Understanding maths resistance

Maths resistance is usually anxiety-based rather than ability-based. Research by Sian Beilock on maths anxiety finds that anxious children perform below their actual ability on maths tasks because the anxiety itself consumes working memory that should be available for calculation.

The implication is significant: improving maths performance for anxious children often requires reducing anxiety, not increasing instruction. Games reduce anxiety by lowering stakes, removing social evaluation, and providing success experiences.

Starting with maths that does not feel like maths

The first goal for maths-resistant children is positive engagement with numerical thinking, not fluency development. Start with games that feel more like puzzles than arithmetic.

Number Patterns engages children in finding rules in number sequences. Many children who resist “maths” engage readily with patterns because pattern thinking feels more like puzzle solving than calculation.

Estimation Game presents number thinking as guessing games. Children who are anxious about precision often engage more readily with estimation tasks because there is no single right answer.

Count the Animals and Counting Stars start at the most accessible level for children who have fallen significantly behind. Success at basic counting builds the positive maths associations that are the foundation for everything else.

Low-pressure arithmetic games

Once a child is willing to engage with number activities, gradually introduce arithmetic games in low-pressure formats.

Emoji Math presents arithmetic facts in a format that feels more playful than formal. The emoji format signals “this is fun” rather than “this is school.”

Number Bonds to 10 builds the most fundamental arithmetic in a game format. Success at number bonds builds confidence that arithmetic is possible.

Addition Adventure uses a game story frame that many resistant children engage with more readily than bare arithmetic drills.

Building confidence before building speed

For maths-resistant children, accuracy is more important than speed. Timed games can reinforce anxiety if introduced too early. Start with untimed or gently timed games, and only introduce speed emphasis once the child is confident.

Animal Match builds general cognitive confidence in a completely non-maths context. A child who knows they are good at animal memory has a positive experience with their own intelligence that transfers to maths confidence.

The role of parent attitude

Research on maths anxiety finds that parent attitude toward maths is a significant predictor of child maths anxiety. Parents who express that they find maths difficult or unpleasant inadvertently communicate that difficulty is normal and permanent.

Playing maths games together, and modelling a positive, curious attitude toward number challenges, is one of the most powerful interventions available.

“I got that wrong, let me think about why” said by a parent after a wrong answer in a game teaches children how to relate to maths errors.

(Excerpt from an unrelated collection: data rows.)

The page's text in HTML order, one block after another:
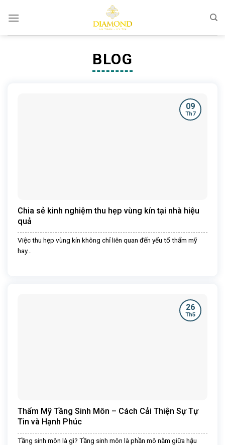
đến
BLOG
Chia sẻ kinh nghiệm thu hẹp vùng kín tại nhà hiệu
quả
Việc thu hẹp vùng kín không chỉ liên quan đến yếu tố thẩm mỹ
hay...
09
Th7
Thẩm Mỹ Tầng Sinh Môn – Cách Cải Thiện Sự Tự
Tin và Hạnh Phúc
Tầng sinh môn là gì? Tầng sinh môn là phần mô nằm giữa hậu
26
Th5
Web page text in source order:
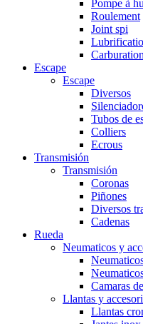
Pompe à
Roulement
Joint spi
Carburation
Escape
Escape
Diversos
Tubos de
Colliers
Ecrous
Transmisión
Transmisión
Coronas
Piñones
Diversos
Cadenas
Rueda
Neumaticos y
Camaras
Llantas y
Llantas
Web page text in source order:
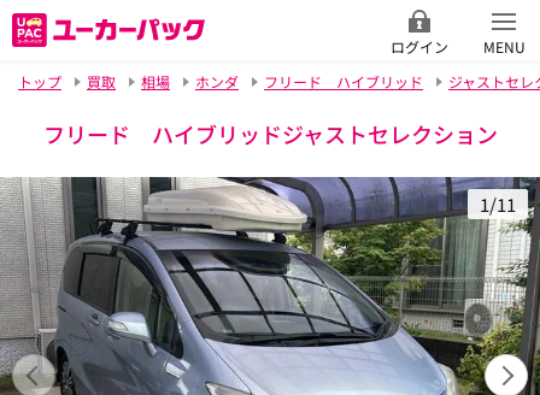
ログイン
MENU
トップ
買取 相場 ホンダ フリード ハイブリッド ジャストセレ
フリード ハイブリッドジャストセレクション
1/11
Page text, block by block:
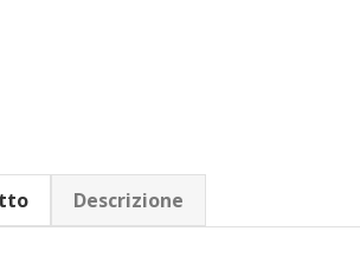
Descrizione
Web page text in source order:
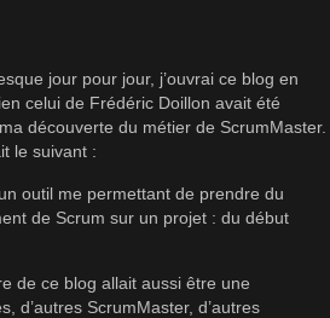
jour pour jour, j’ouvrai ce blog en
celui de Frédéric Doillon avait été
découverte du métier de ScrumMaster.
le suivant :
outil me permettant de prendre du
de Scrum sur un projet : du début
de ce blog allait aussi être une
d’autres ScrumMaster, d’autres
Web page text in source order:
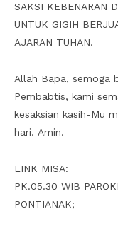
SAKSI KEBENARAN
UNTUK GIGIH
AJARAN TUHAN.
Allah Bapa, semoga
Pembabtis, kami
kesaksian kasih-Mu
hari. Amin.
LINK MISA:
PK.05.30 WIB
PONTIANAK;
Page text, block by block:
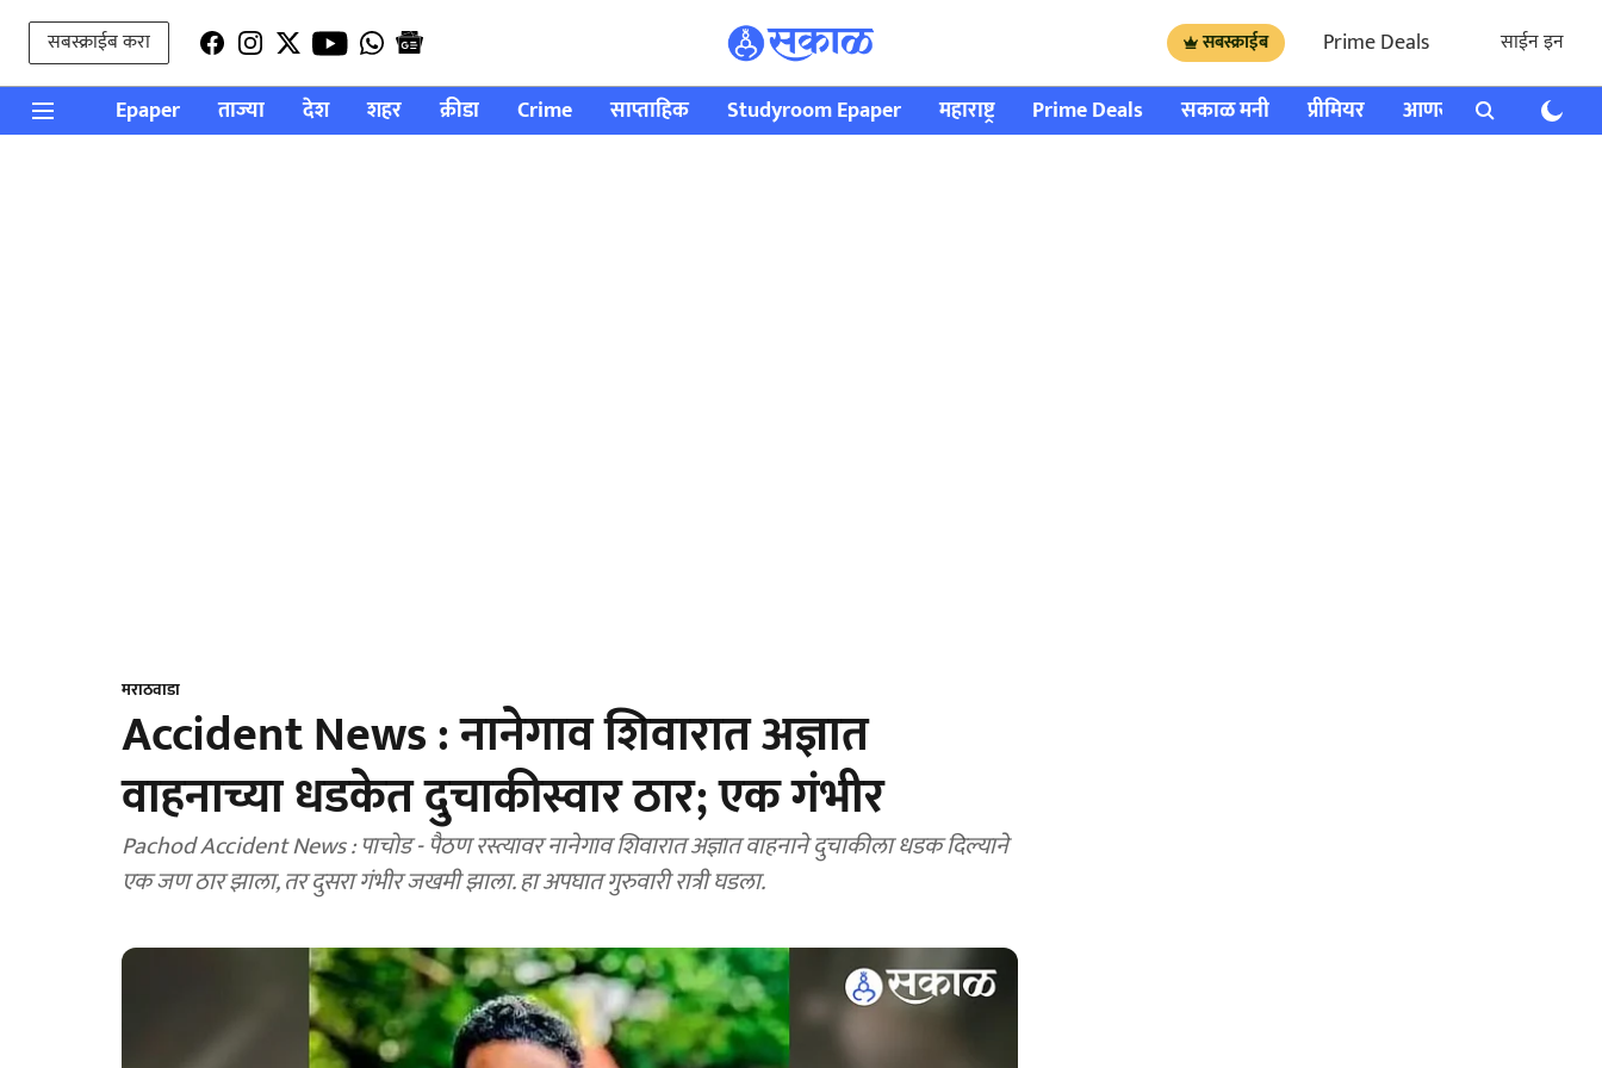
सबस्क्राईब करा सबस्क्राईब Prime Deals साईन इन
Epaper ताज्या देश शहर क्रीडा Crime साप्ताहिक Studyroom Epaper महाराष्ट्र Prime Deals सकाळ मनी प्रीमियर आणखी राशी भविष्य
मराठवाडा
Accident News : नानेगाव शिवारात अज्ञात
वाहनाच्या धडकेत दुचाकीस्वार ठार; एक गंभीर
Pachod Accident News : पाचोड - पैठण रस्त्यावर नानेगाव शिवारात अज्ञात वाहनाने दुचाकीला धडक दिल्याने
एक जण ठार झाला, तर दुसरा गंभीर जखमी झाला. हा अपघात गुरुवारी रात्री घडला.

The progression from resistance to engagement

Children who are maths-resistant typically follow a progression when approached correctly:

  1. Curiosity through non-threatening number activities (patterns, counting)
  2. Tolerance of arithmetic through low-stakes games
  3. Engagement when success becomes regular
  4. Genuine enjoyment when fluency begins to develop

This progression takes weeks or months, not a single game session. Patience and consistency matter more than any specific game choice.

Practical tip: Never call any maths game “maths practice.” Call it “pattern game,” “number puzzle,” or just by the game’s name. The word “maths” triggers the resistance response in anxious children before they have even started.

Games on KidsGames for maths-resistant children

All free, no login, starting from wherever the child is:

  • Number Patterns: Puzzle framing for number thinking. Often accepted by maths-resistant children.
  • Estimation Game: No single right answer. Low anxiety.
  • Emoji Math: Playful format. Signals fun rather than school.
  • Number Bonds to 10: Foundational success. Builds positive maths associations.
  • Counting Stars: Accessible starting point. Success before challenge.
  • Animal Match: General confidence building. Not maths, but builds self-efficacy.

Start with what they will engage with. Any positive experience with a number activity is the first step in changing a maths-resistant child’s relationship with the subject.